Not paying much attention to what it said in Radio Times beforehand, I assumed it was a Dixon Of Dock Green sort of black & white semi- documentary, along the lines of the excellent 'Blue Lamp'.
For a start, it's in colour and opens with breakfast time with the family, for Inspector Jack Gideon, all brisk and jovial. His drive to work results in going through a red light and is embarrassingly challenged by a youth PC.
From here-on in, the comedic elements dissipate as Insp Gideon's day unfolds, with phone calls and leads, all going on to illustrate 'the day in the life' that is the title. The mixture of crime is, obviously quite innocent when compared to today and the likes of 'The Bill', but this is 1958 and the censors were always prevalent, not that I'm suggesting that Ford would have set out to paint an overly colourful scenario.
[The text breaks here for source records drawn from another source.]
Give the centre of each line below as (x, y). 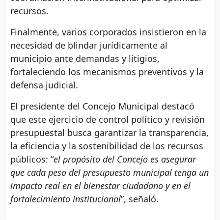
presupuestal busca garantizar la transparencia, (110, 132)
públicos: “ (32, 159)
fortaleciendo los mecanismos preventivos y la (107, 71)
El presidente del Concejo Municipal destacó (102, 106)
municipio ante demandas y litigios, (85, 58)
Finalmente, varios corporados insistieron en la (108, 32)
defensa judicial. (44, 85)
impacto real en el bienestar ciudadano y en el (100, 185)
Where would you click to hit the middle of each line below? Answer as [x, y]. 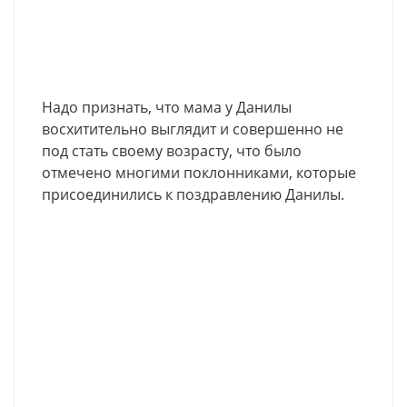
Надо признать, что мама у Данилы [167, 107]
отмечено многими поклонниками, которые [199, 172]
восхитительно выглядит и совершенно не [193, 129]
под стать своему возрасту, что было [172, 150]
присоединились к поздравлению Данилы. [193, 194]
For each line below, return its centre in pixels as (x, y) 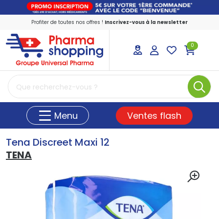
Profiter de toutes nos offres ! (68, 22)
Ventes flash (154, 115)
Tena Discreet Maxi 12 (58, 142)
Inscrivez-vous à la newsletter (146, 22)
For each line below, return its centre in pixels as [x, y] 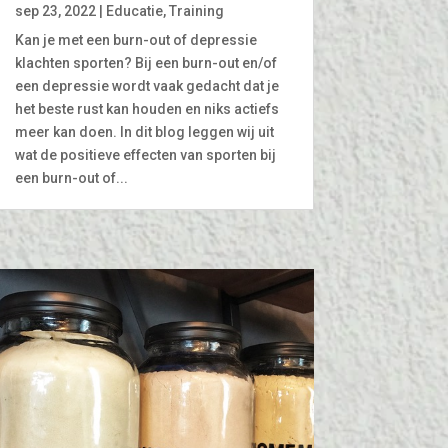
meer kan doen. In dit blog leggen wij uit [144, 131]
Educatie [134, 10]
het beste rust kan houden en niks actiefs [146, 108]
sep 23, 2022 [55, 10]
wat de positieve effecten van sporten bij [145, 154]
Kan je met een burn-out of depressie [135, 39]
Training [196, 10]
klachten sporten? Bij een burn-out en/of [145, 62]
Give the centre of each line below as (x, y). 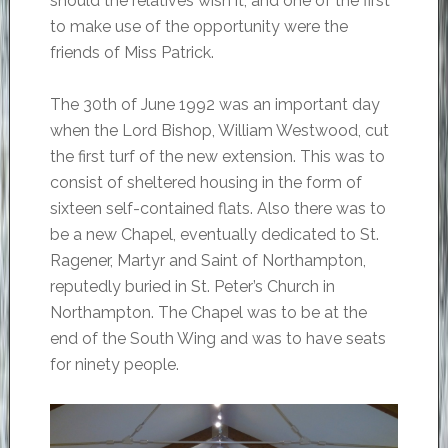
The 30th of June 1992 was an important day (214, 105)
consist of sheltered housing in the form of (205, 183)
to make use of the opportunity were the (198, 27)
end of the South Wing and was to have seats (217, 339)
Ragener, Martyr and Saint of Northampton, (207, 261)
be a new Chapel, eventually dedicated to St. (214, 235)
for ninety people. (114, 365)
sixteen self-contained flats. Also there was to (217, 209)
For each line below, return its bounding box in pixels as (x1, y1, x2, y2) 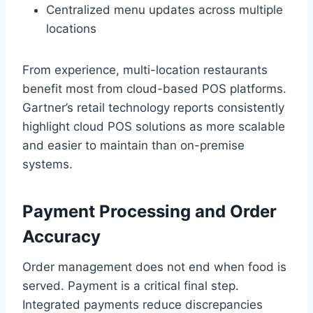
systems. (22, 157, 73, 172)
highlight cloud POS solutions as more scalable (22, 119, 285, 134)
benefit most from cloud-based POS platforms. (22, 82, 286, 96)
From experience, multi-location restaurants (22, 63, 268, 78)
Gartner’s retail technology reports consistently (22, 101, 284, 115)
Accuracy (22, 226, 101, 247)
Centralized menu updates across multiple (46, 3, 283, 17)
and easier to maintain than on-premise (22, 138, 245, 153)
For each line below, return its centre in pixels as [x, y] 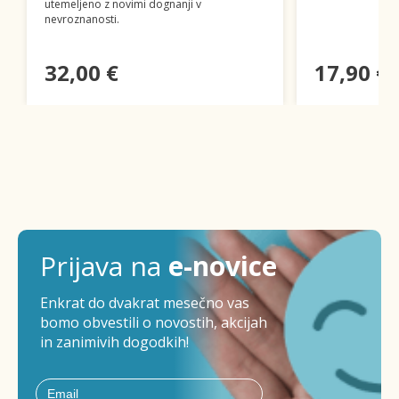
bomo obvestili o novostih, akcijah [154, 322]
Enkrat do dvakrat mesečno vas [145, 302]
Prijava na [104, 265]
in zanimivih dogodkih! [114, 342]
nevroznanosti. [81, 19]
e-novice [223, 265]

The script is by Ealing Studio regular T.E.B Clarke, from John Creasey's novel and whilst it's not exactly electric, it's brisk enough, with a light tone and those of a certain age will find much pleasure in the period detail, scenes around London and the general way of doing things 'back then'.
Such viewers might have wanted to give a higher score than I am, though. To be honest, the direction could have been done by anyone proficient and whilst the studio-bound indoor sets are well done, they are just that, though also to be fair, Insp Gideon is seen going about between locations enough to remind us that he's very busy...
Finally, there is a nice John Ford sense of irony at the end though, which gives a real sense of satisfaction.